Thanks for clarifying, thinks are starting to make more sense as I get a better understanding of how MIOS works. I didn't even know that there was built-in multiplexing support but I understand modifying the driver for that is an option. I'm still in the very early stages of this project and I expect I will need quite some time to settle on a sensor and the mechanical construction. For me I expect construction will be the biggest challenge so I will probably have time to wait for this core 32 thing. Like I said I intend to develop this on a PC initially. I will probably not implement the multiplexing on the PC but I do have a USB interface card somewhere which also has some (4 or 8 ) ADC converters that I could use to test the sensors and the actual practical use with just a few keys (if I can remember where I put it). It is and very much so, thanks! I do indeed know what callbacks are, I live and breathe callbacks in Windows programming ;) The DMA controller will be a great improvement I'm sure.

I'm not yet familiar with the details and limitations of MidiBOX/MIOS but in general the principle seems sound. As soon as you receive a note on you add it to the list of notes to monitor for pressure change which you will need to do many times a second anyway (as often as possible). Reducing the list of notes to monitor can only increase the number of times you can update the pressure information for all notes that are currently pressed, right? If you don't use the MIDI stream from the keyboard you'd have to check all keys for pressure info. I suppose you could increase the monitoring frequency of certain keys once you have detected that they have travelled down into the aftertouch range. Which method give higher performance would depend on the latency between actual key down and receiving/processing the MIDI note on event and the maximum monitoring frequency that you can obtain if you are monitor all keys for pressure info. I'm not sure I follow what you are trying to say but that could be due to my unfamiliarity with MidiBOX/MIOS.

Yeah, I agree that 3/127mm may be overkill. But to me even just <1mm tolerance does not seem that easy to accomplish over the full length of the keyboard. Unless you mount both the sensor and the keybed on a single PCB/carrier, then the length of the keyboard becomes largely irrelevant. But what do I know, I'm an EE, not a mechanical enigneer. :D If all you've got in your toolbox is a hammer, a screw will look like a nail. My toolbox contains microcontrollers, software and other eletronics so that's where I look for solutions :D

I don't think it has to be super-accurate but if you're playing a chord without applying any intentional pressure I'm sure you'd want your notes to play equally loud (approximately). So the starting point of the response curve is fairly important I think unless you are happy with a large threshold value.
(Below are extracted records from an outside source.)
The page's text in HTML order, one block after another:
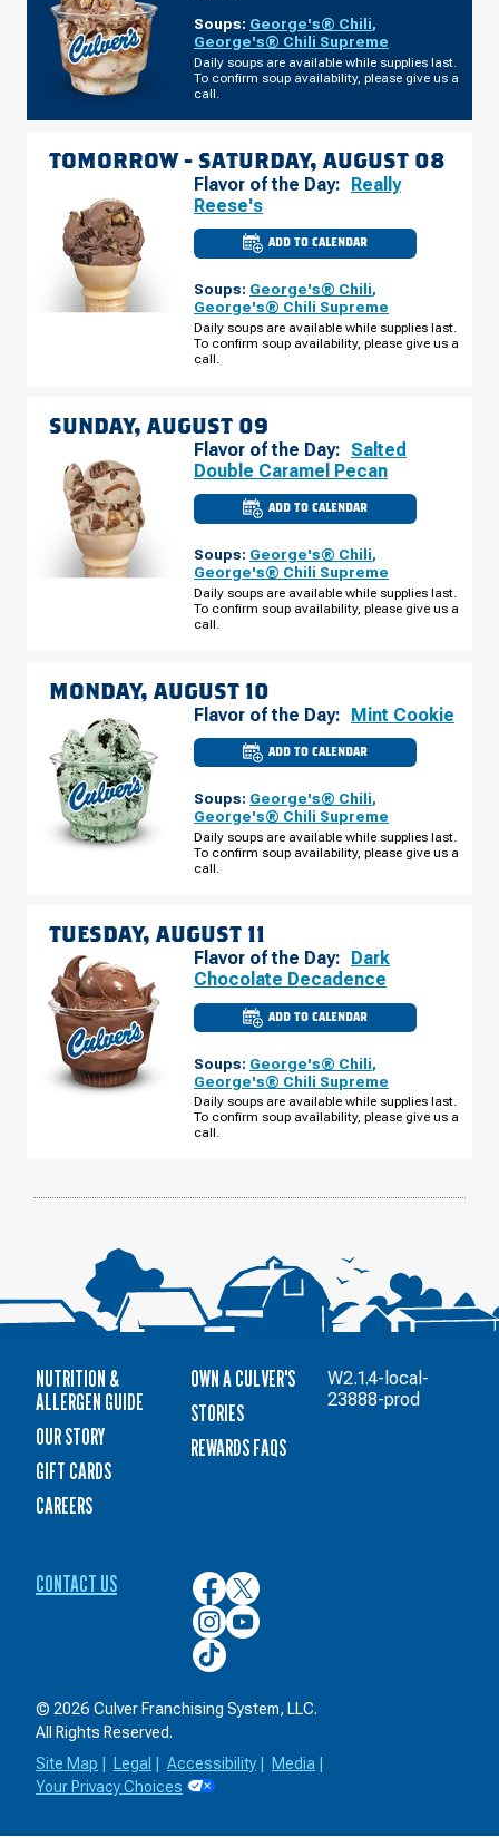
Soups: George's® Chili,
George's® Chili Supreme
Daily soups are available while supplies last.
To confirm soup availability, please give us a
call.
TOMORROW - SATURDAY, AUGUST 08
Flavor of the Day: Really
Reese's
ADD TO CALENDAR
CULVER'S
OF
TN
-
NORTHGATE
MALL
DR
Soups: George's® Chili,
George's® Chili Supreme
Daily soups are available while supplies last.
To confirm soup availability, please give us a
call.
SUNDAY, AUGUST 09
Flavor of the Day: Salted
Double Caramel Pecan
ADD TO CALENDAR
CULVER'S
OF
TN
-
NORTHGATE
MALL
DR
Soups: George's® Chili,
George's® Chili Supreme
Daily soups are available while supplies last.
To confirm soup availability, please give us a
call.
MONDAY, AUGUST 10
Flavor of the Day: Mint Cookie
ADD TO CALENDAR
CULVER'S
TN
-
NORTHGATE
MALL
DR
Soups: George's® Chili,
George's® Chili Supreme
Daily soups are available while supplies last.
To confirm soup availability, please give us a
call.
TUESDAY, AUGUST 11
Flavor of the Day:
Dark
Chocolate Decadence
ADD TO CALENDAR
CULVER'S
OF
TN
-
NORTHGATE
MALL
DR
Soups: George's® Chili,
George's® Chili Supreme
Daily soups are available while supplies last.
To confirm soup availability, please give us a
call.
NUTRITION &
ALLERGEN GUIDE
OUR STORY
GIFT CARDS
CAREERS
OWN A CULVER'S
STORIES
REWARDS FAQS
CONTACT US
Culver’s
on
Facebook
Culver’s
on
Twitter
Culver’s
on
Instagram
Culver’s
on
YouTube
Culver’s
on
© 2026 Culver Franchising System, LLC.
All Rights Reserved.
Site Map
Legal Accessibility Media
Your Privacy Choices
W2.1.4-local-
23888-prod

I think calibrating through software to make up for tolerances in the mechanical construction will be a lot easier than putting heavy precision requirements on the mechanics. The travel range is only about 3mm so without calibration the mechanical accuracy would have to be something like 3/127 of a mm at least. Plus there is sure to be spread between sensors' response curves and also, in the case of a Hall effect system, in the strengt of the individual magnets. I think calibration will be mandatory. That's interesting, didn't expect the optical approach to have actually been used in a commercial product. And nice to know that at least one synth has used Hall effect for aftertouch. Appreciated, thanks.

Exactly what I planned to do. Your response came just seconds before I posted my previous reply.